Jeszcze 30 lat temu zwyczaj tatuowania się – w naszym kręgu kulturowym –
był ograniczony do wąskich środowisk utożsamianych z tzw. marginesem
społecznym. Tatuaże nosili wówczas głównie przestępcy, narkomani i
członkowie różnych subkultur młodzieżowych (skinheadzi, punki,
heavy-metalowcy). Przełom XX i XXI wieku stał się jednak widownią
niesamowitej wręcz popularności tatuaży. Używając pewnej retorycznej
przesady, można powiedzieć, iż zaczęli tatuować się wszyscy: aktorzy,
gwiazdy rocka, sportowcy, dzieci z tzw. dobrych domów.

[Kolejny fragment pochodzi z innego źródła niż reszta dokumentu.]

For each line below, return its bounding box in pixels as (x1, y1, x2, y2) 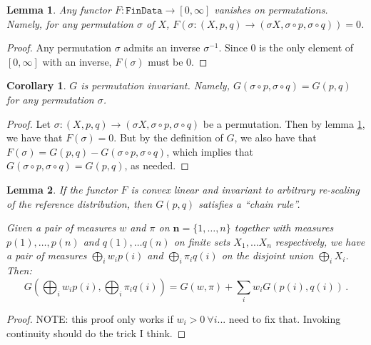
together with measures (234, 220, 334, 235)
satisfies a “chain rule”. (198, 196, 300, 211)
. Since (218, 40, 248, 55)
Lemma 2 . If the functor (6, 181, 118, 196)
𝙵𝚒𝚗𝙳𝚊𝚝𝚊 (126, 6, 163, 16)
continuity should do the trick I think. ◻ (6, 325, 186, 340)
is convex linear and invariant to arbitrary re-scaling (131, 181, 360, 196)
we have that (6, 130, 63, 145)
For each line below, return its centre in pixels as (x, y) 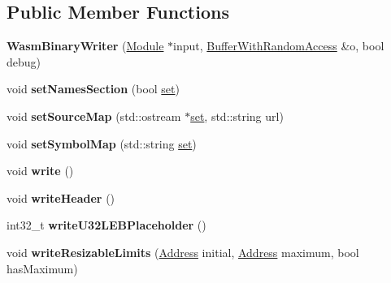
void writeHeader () (61, 197)
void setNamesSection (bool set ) (93, 89)
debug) (24, 61)
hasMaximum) (42, 268)
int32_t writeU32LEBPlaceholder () (106, 225)
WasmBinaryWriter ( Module (85, 46)
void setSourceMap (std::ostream (94, 116)
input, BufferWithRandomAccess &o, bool (279, 46)
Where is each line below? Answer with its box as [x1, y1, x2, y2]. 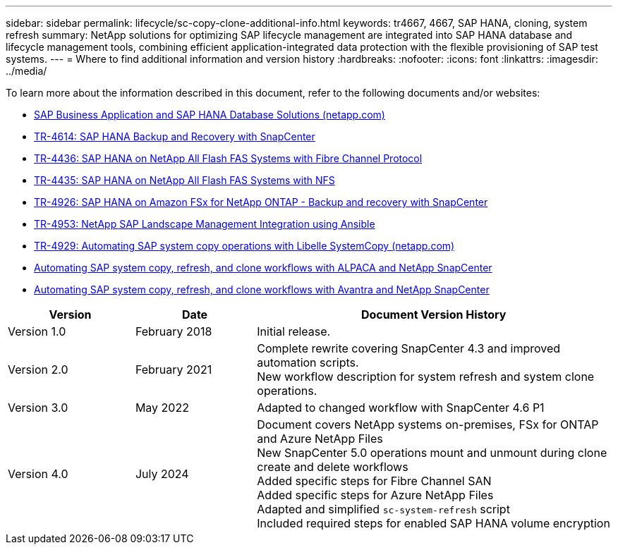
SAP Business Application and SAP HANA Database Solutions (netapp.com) [34, 109, 385, 121]
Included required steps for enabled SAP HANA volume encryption [257, 516, 610, 530]
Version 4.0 [8, 467, 68, 481]
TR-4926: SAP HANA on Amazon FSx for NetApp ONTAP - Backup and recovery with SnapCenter [34, 196, 488, 208]
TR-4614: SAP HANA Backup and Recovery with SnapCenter [34, 130, 315, 142]
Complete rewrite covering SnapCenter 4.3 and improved [257, 341, 561, 355]
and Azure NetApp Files [257, 432, 383, 446]
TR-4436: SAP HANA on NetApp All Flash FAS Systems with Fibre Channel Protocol [34, 152, 423, 164]
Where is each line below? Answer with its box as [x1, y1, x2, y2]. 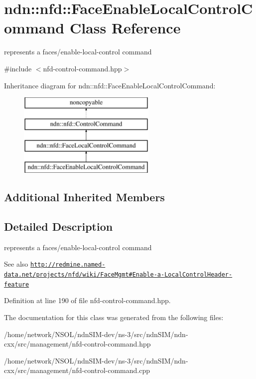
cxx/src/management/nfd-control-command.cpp [4, 365, 150, 376]
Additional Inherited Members [4, 189, 165, 205]
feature [4, 281, 29, 288]
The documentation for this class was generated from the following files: [4, 312, 224, 322]
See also [4, 259, 28, 269]
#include [4, 63, 32, 73]
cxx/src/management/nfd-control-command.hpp [4, 339, 151, 349]
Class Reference [69, 17, 181, 38]
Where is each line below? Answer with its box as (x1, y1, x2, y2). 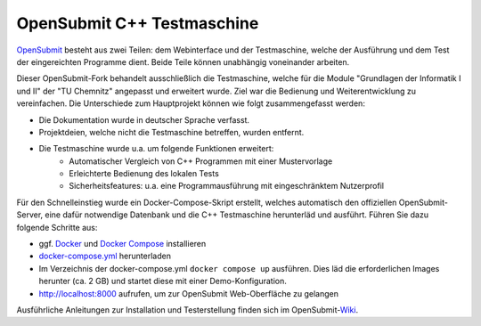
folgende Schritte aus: (16, 222, 98, 232)
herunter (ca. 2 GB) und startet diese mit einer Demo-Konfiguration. (38, 276, 287, 287)
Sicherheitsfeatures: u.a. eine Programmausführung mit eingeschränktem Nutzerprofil (69, 181, 385, 192)
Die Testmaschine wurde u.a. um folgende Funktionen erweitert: (38, 143, 274, 154)
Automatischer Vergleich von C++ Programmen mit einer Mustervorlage (69, 156, 333, 167)
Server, (16, 209, 44, 220)
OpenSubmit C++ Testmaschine (16, 13, 259, 33)
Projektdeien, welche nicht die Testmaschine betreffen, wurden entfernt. (38, 126, 305, 137)
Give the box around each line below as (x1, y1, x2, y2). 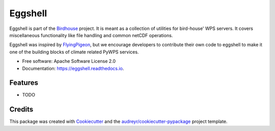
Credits (9, 105, 34, 114)
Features (9, 79, 38, 87)
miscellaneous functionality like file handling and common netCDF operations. (9, 32, 173, 38)
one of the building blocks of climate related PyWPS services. (9, 49, 139, 55)
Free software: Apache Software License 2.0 (22, 58, 116, 64)
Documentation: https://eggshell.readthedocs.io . (22, 65, 124, 71)
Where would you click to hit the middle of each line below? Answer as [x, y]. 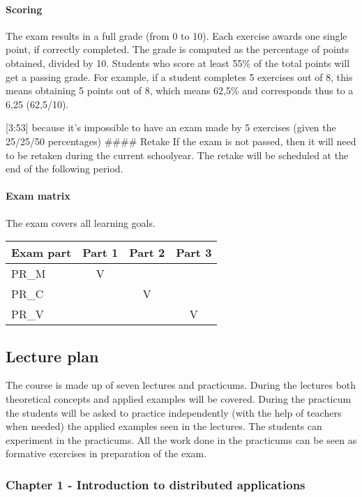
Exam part [42, 253]
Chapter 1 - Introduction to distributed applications [156, 484]
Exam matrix [38, 196]
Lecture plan [52, 356]
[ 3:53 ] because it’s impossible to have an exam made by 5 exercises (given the [171, 127]
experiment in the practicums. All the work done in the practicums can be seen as [181, 439]
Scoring [24, 9]
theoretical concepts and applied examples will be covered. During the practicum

Wedle jednej z
przeprowadzonych w 1997 roku ankiet co najmniej jeden tatuaż posiadało
przeszło 35 procent wszystkich graczy amerykańskiej ligi koszykarskiej
NBA (wśród nich takie megagwiazdy owej drużyny jak: Michael Jordan czy
Shaquille O 'Neal). Jeśli chodzi zaś o gwiazdy przemysłu muzycznego, to
tatuaże stały się wśród nich wręcz czymś w rodzaju znaku rozpoznawczego.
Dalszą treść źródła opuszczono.